Le petit Sammy perd
brusquement son père et sa mère lors d'un bombardement de Port Saïd, en Égypte,
pendant la Crise de Suez en 1956. Juste avant de mourir, sa mère avait évoqué
le projet de l'envoyer rejoindre Durban, à l'autre extrémité du continent africain,
rejoindre sa tante qui tient un petit hôtel. Se retrouvant totalement seul et
sans rien sur lui que ses vêtements, quelques pièces et un sifflet-boussole,
Sammy entreprend de rejoindre Durban, en se dirigeant obstinément vers le sud
grâce à sa boussole. Il rencontre un certain nombre de personnes qui tentent de
l'aider.
Sammy Going South
est la pièce centrale et méconnue d’une trilogie autour de l’enfance dans la
filmographie d’Alexander Mackendrick, précédé par Mandy (1952) et suivi par Cyclone à la Jamaïque (1965). Le film fait office de planche de salut pour le
réalisateur dont la carrière hollywoodienne a tourné court. Le Grand Chantage (1957) fut ainsi un
échec commercial où le perfectionnisme de Mackendrick causa de nombreux
dépassement et lui aliéna son prestigieux producteur Burt Lancaster. Ce dernier
n’hésiterai pas à le congédier en cours de tournage sur Au fil de l’épée (1959) au profit de Guy Hamilton, la même déconvenue
étant subie pour Les Canons de Navarone
(1961) cette fois pour le bonheur de Jack Lee Thompson. Alexander Mackendrick
retrouve pour Sammy Going South Michael
Balcon, son producteur des glorieuses années du Studio Ealing.
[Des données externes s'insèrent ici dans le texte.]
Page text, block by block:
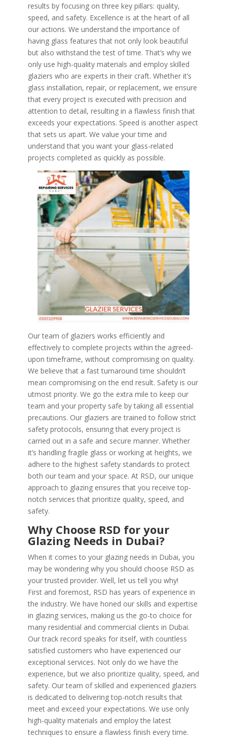
results by focusing on three key pillars: quality,
speed, and safety. Excellence is at the heart of all
our actions. We understand the importance of
having glass features that not only look beautiful
but also withstand the test of time. That’s why we
only use high-quality materials and employ skilled
glaziers who are experts in their craft. Whether it’s
glass installation, repair, or replacement, we ensure
that every project is executed with precision and
attention to detail, resulting in a flawless finish that
exceeds your expectations. Speed is another aspect
that sets us apart. We value your time and
understand that you want your glass-related
projects completed as quickly as possible.
Our team of glaziers works efficiently and
effectively to complete projects within the agreed-
upon timeframe, without compromising on quality.
We believe that a fast turnaround time shouldn’t
mean compromising on the end result. Safety is our
utmost priority. We go the extra mile to keep our
team and your property safe by taking all essential
precautions. Our glaziers are trained to follow strict
safety protocols, ensuring that every project is
carried out in a safe and secure manner. Whether
it’s handling fragile glass or working at heights, we
adhere to the highest safety standards to protect
both our team and your space. At RSD, our unique
approach to glazing ensures that you receive top-
notch services that prioritize quality, speed, and
safety.
Why Choose RSD for your
Glazing Needs in Dubai?
When it comes to your glazing needs in Dubai, you
may be wondering why you should choose RSD as
your trusted provider. Well, let us tell you why!
First and foremost, RSD has years of experience in
the industry. We have honed our skills and expertise
in glazing services, making us the go-to choice for
many residential and commercial clients in Dubai.
Our track record speaks for itself, with countless
satisfied customers who have experienced our
exceptional services. Not only do we have the
experience, but we also prioritize quality, speed, and
safety. Our team of skilled and experienced glaziers
is dedicated to delivering top-notch results that
meet and exceed your expectations. We use only
high-quality materials and employ the latest
techniques to ensure a flawless finish every time.

Le projet (adapté
du roman éponyme de W. H. Canaway paru en 1961) semble idéal pour se remettre
en selle avec sa promesse d’aventures et de récit initiatique à travers ce
postulat d’un petit garçon traversant seul les dangers de l’Afrique pour retrouver
sa tante. C’est du moins la vision qu’en a Michael Balcon mais Mackendrick va
vite emmener le film vers des rives plus troubles.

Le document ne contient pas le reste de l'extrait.